We had a stuck docker API call:
goroutine 146 [select, 8817 minutes]:
net/http.(*persistConn).roundTrip(0xc000658fc0, 0xc0003fc080, 0x0, 0x0, 0x0)
/usr/local/go/src/net/http/transport.go:2610 +0x765
net/http.(*Transport).roundTrip(0xc000420140, 0xc000966200, 0x30, 0x1366f20, 0x162)
/usr/local/go/src/net/http/transport.go:592 +0xacb
net/http.(*Transport).RoundTrip(0xc000420140, 0xc000966200, 0xc000420140, 0x0, 0x0)
/usr/local/go/src/net/http/roundtrip.go:17 +0x35
net/http.send(0xc000966200, 0x161eba0, 0xc000420140, 0x0, 0x0, 0x0, 0xc00000e050, 0x3, 0x1, 0x0)
/usr/local/go/src/net/http/client.go:251 +0x454
net/http.(*Client).send(0xc000438480, 0xc000966200, 0x0, 0x0, 0x0, 0xc00000e050, 0x0, 0x1, 0x10000168e)
/usr/local/go/src/net/http/client.go:175 +0xff
net/http.(*Client).do(0xc000438480, 0xc000966200, 0x0, 0x0, 0x0)

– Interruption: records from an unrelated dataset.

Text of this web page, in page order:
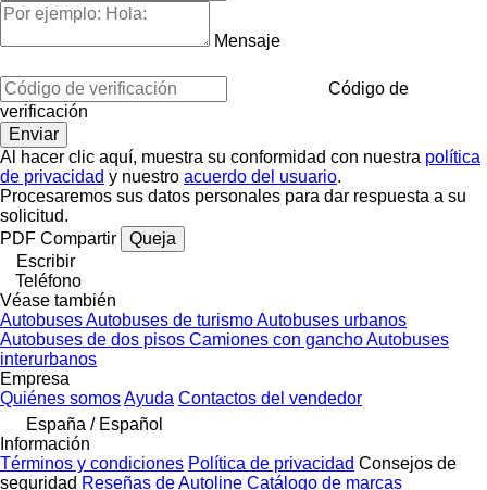
Mensaje
Código de
verificación
Al hacer clic aquí, muestra su conformidad con nuestra política
de privacidad y nuestro acuerdo del usuario.
Procesaremos sus datos personales para dar respuesta a su
solicitud.
PDF Compartir
Queja
Escribir
Teléfono
Véase también
AutobusesAutobuses de turismoAutobuses urbanos
Autobuses de dos pisos Camiones con ganchoAutobuses
interurbanos
Empresa
Quiénes somosAyuda Contactos del vendedor
España / Español
Información
Términos y condiciones Política de privacidad Consejos de
seguridad Reseñas de Autoline Catálogo de marcas
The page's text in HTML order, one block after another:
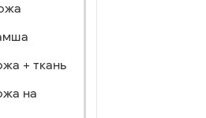
окраш.-
+ ткань
на
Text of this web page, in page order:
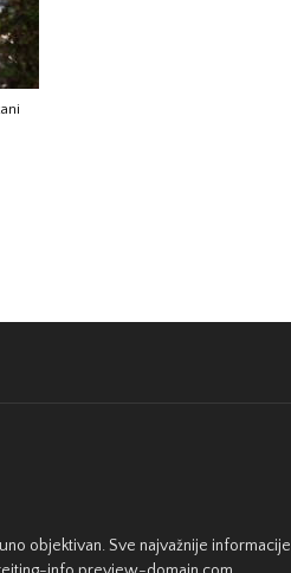
objektivan. Sve najvažnije informacije
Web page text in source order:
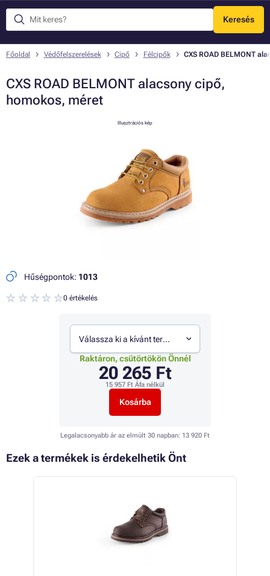
Keresés
Menü
Főoldal Védőfelszerelések Cipő Félcipők CXS ROAD BELMONT
CXS ROAD BELMONT alacsony cipő,
homokos, méret
Illusztrációs kép
Hűségpontok: 1013
0 értékelés
Válassza ki a kívánt termékváltozatot
Raktáron, csütörtökön Önnél
20 265 Ft
15 957 Ft Áfa nélkül
Kosárba
Legalacsonyabb ár az elmúlt 30 napban: 13 920 Ft
Ezek a termékek is érdekelhetik Önt

/usr/local/go/src/net/http/client.go:717 +0x45f
net/http.(*Client).Do(...)
/usr/local/go/src/net/http/client.go:585
golang.org/x/net/context/ctxhttp.Do(0x163bd48, 0xc000044090, 0xc000438480, 0xc000966100, 0x0, 0x0, 0x0)
/go/pkg/mod/golang.org/x/[email protected]/context/ctxhttp/ctxhttp.go:27 +0x10f
github.com/docker/docker/client.(*Client).doRequest(0xc0001a8200, 0x163bd48, 0xc000044090, 0xc000966100, 0x0, 0x0, 0x0, 0x0, 0x0, 0x0, ...)

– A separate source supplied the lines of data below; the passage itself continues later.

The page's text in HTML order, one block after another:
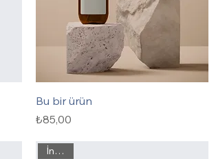
Bu bir ürün
Fiyat
₺85,00
İndirim
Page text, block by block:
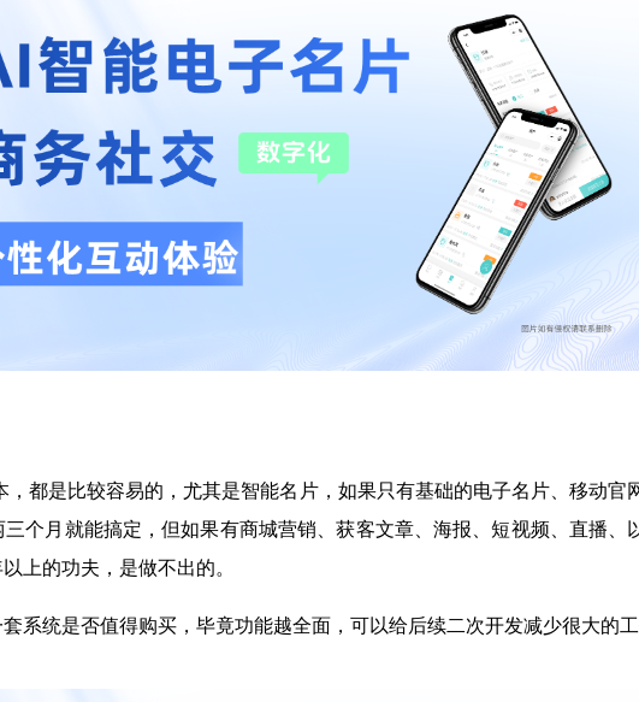
，都是比较容易的，尤其是智能名片，如果只有基础的电子名片、移动
个月就能搞定，但如果有商城营销、获客文章、海报、短视频、直播、
上的功夫，是做不出的。
系统是否值得购买，毕竟功能越全面，可以给后续二次开发减少很大的工
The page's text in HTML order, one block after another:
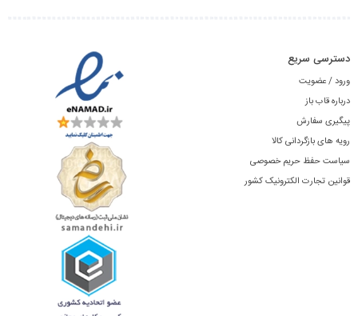
دسترسی سریع
ورود / عضویت
درباره قاب باز
پیگیری سفارش
رویه های بازگردانی کالا
سیاست حفظ حریم خصوصی
قوانین تجارت الکترونیک کشور
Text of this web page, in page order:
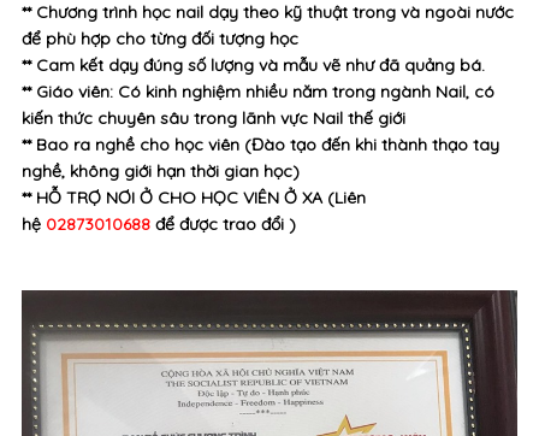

/go/pkg/mod/github.com/moby/[email protected]/client/request.go:132 +0xbe
github.com/docker/docker/client.(*Client).sendRequest(0xc0001a8200, 0x163bd48, 0xc000044090, 0x13d8643, 0x3, 0xc00079a720, 0x51, 0x0, 0x0, 0x0, ...)
/go/pkg/mod/github.com/moby/[email protected]/client/request.go:122 +0x156
github.com/docker/docker/client.(*Client).get(...)

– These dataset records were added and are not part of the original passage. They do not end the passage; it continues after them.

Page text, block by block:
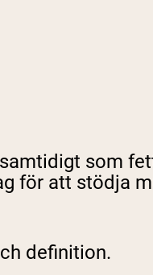
som
för att stödja
definition.
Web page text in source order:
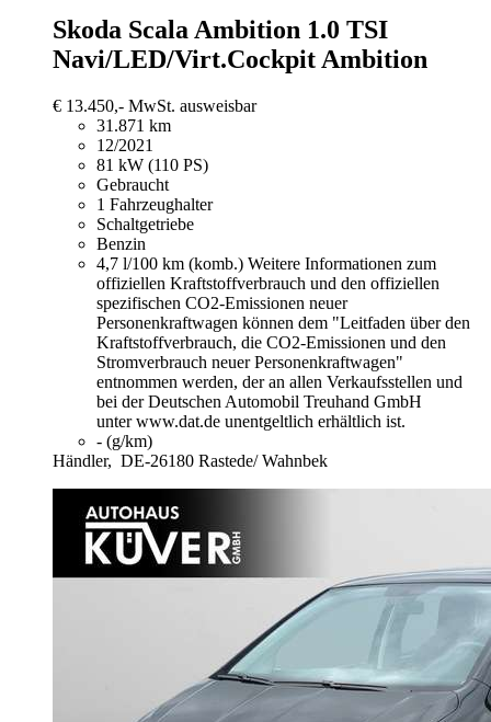
Skoda ScalaAmbition 1.0 TSI
Navi/LED/Virt.Cockpit Ambition
€ 13.450,- MwSt. ausweisbar
31.871 km
12/2021
81 kW (110 PS)
Gebraucht
1 Fahrzeughalter
Schaltgetriebe
Benzin
4,7 l/100 km (komb.) Weitere Informationen zum
offiziellen Kraftstoffverbrauch und den offiziellen
spezifischen CO2-Emissionen neuer
Personenkraftwagen können dem "Leitfaden über den
Kraftstoffverbrauch, die CO2-Emissionen und den
Stromverbrauch neuer Personenkraftwagen"
entnommen werden, der an allen Verkaufsstellen und
bei der Deutschen Automobil Treuhand GmbH
unter www.dat.de unentgeltlich erhältlich ist.
- (g/km)
Händler, DE-26180 Rastede/ Wahnbek
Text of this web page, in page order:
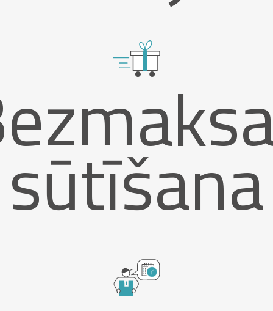
sūtīšana
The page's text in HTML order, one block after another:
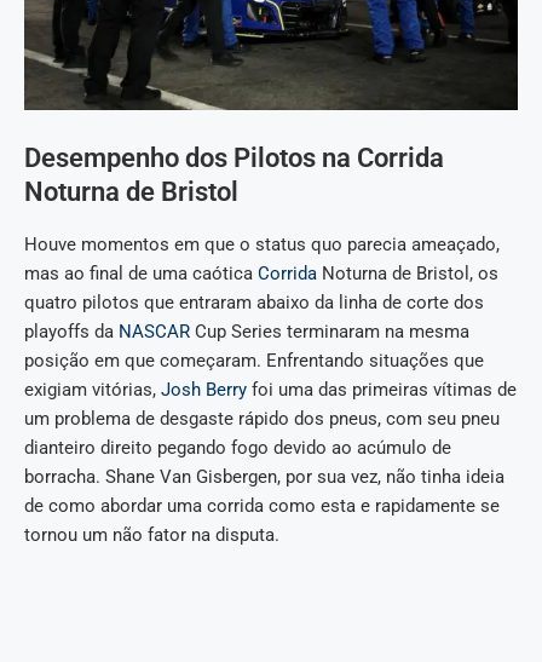
Desempenho dos Pilotos na Corrida
Noturna de Bristol
Houve momentos em que o status quo parecia ameaçado,
mas ao final de uma caótica Corrida Noturna de Bristol, os
quatro pilotos que entraram abaixo da linha de corte dos
playoffs da NASCAR Cup Series terminaram na mesma
posição em que começaram. Enfrentando situações que
exigiam vitórias, Josh Berry foi uma das primeiras vítimas de
um problema de desgaste rápido dos pneus, com seu pneu
dianteiro direito pegando fogo devido ao acúmulo de
borracha. Shane Van Gisbergen, por sua vez, não tinha ideia
de como abordar uma corrida como esta e rapidamente se
tornou um não fator na disputa.
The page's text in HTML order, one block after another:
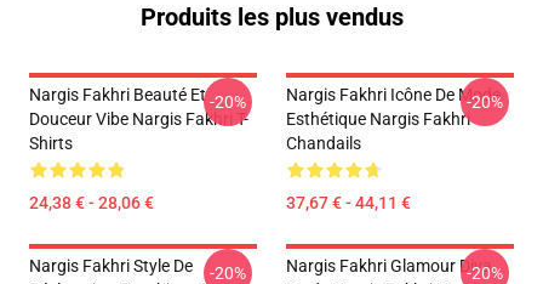
Produits les plus vendus
Nargis Fakhri Beauté Et
Douceur Vibe Nargis Fakhri T-
Shirts
24,38 € - 28,06 €
-20%
Nargis Fakhri Icône De Mode
Esthétique Nargis Fakhri
Chandails
37,67 € - 44,11 €
-20%
Nargis Fakhri Style De
-20%
Nargis Fakhri Glamour Diva
-20%
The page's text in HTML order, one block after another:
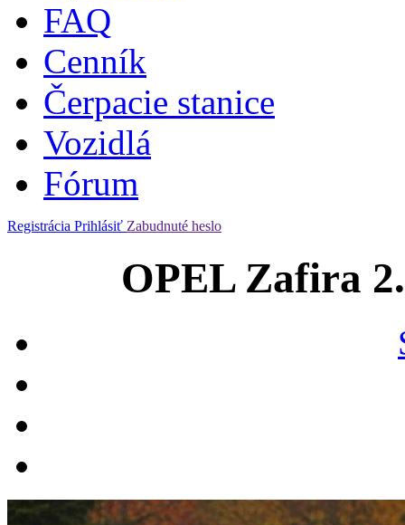
FAQ
Cenník
Čerpacie stanice
Vozidlá
Fórum
Registrácia Prihlásiť Zabudnuté heslo
OPEL Zafira
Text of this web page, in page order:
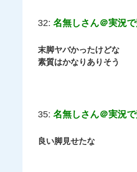
32: 名無しさん＠実況
末脚ヤバかったけどな
素質はかなりありそう
35: 名無しさん＠実況
良い脚見せたな
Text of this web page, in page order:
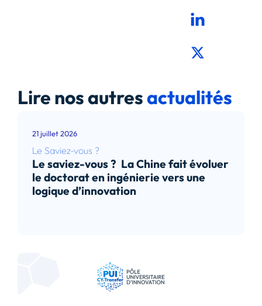
Lire nos autresactualités
21 juillet 2026
Le Saviez-vous ?
Le saviez-vous ? La Chine fait évoluer
le doctorat en ingénierie vers une
logique d’innovation
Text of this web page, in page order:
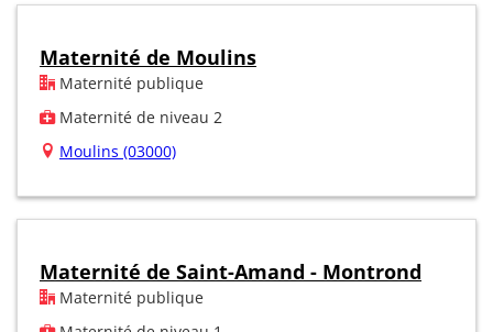
Maternité de Moulins
Maternité publique
Maternité de niveau 2
Moulins (03000)
Maternité de Saint-Amand - Montrond
Maternité publique

/go/pkg/mod/github.com/moby/[email protected]/client/request.go:37
github.com/docker/docker/client.(*Client).ContainerInspect(0xc0001a8200, 0x163bd48, 0xc000044090, 0xc0006a01c0, 0x40, 0x0, 0x0, 0x0, 0x0, 0x0, ...)
/go/pkg/mod/github.com/moby/[email protected]/client/container_inspect.go:18 +0x128
github.com/Netflix/titus-executor/executor/runtime/docker.(*DockerRuntime).Kill(0xc000215180, 0x163bdb8, 0xc000938600, 0x1, 0x0, 0x0)
/var/lib/buildkite-agent/builds/ip-192-168-1-90-1/netflix/titus-executor/executor/runtime/docker/docker.go:2835 +0x310
github.com/Netflix/titus-executor/executor/runner.(*Runner).doShutdown(0xc000432dc0, 0x163bd10, 0xc000938390, 0x1, 0xc000b821e0, 0x1d, 0xc0005e4710)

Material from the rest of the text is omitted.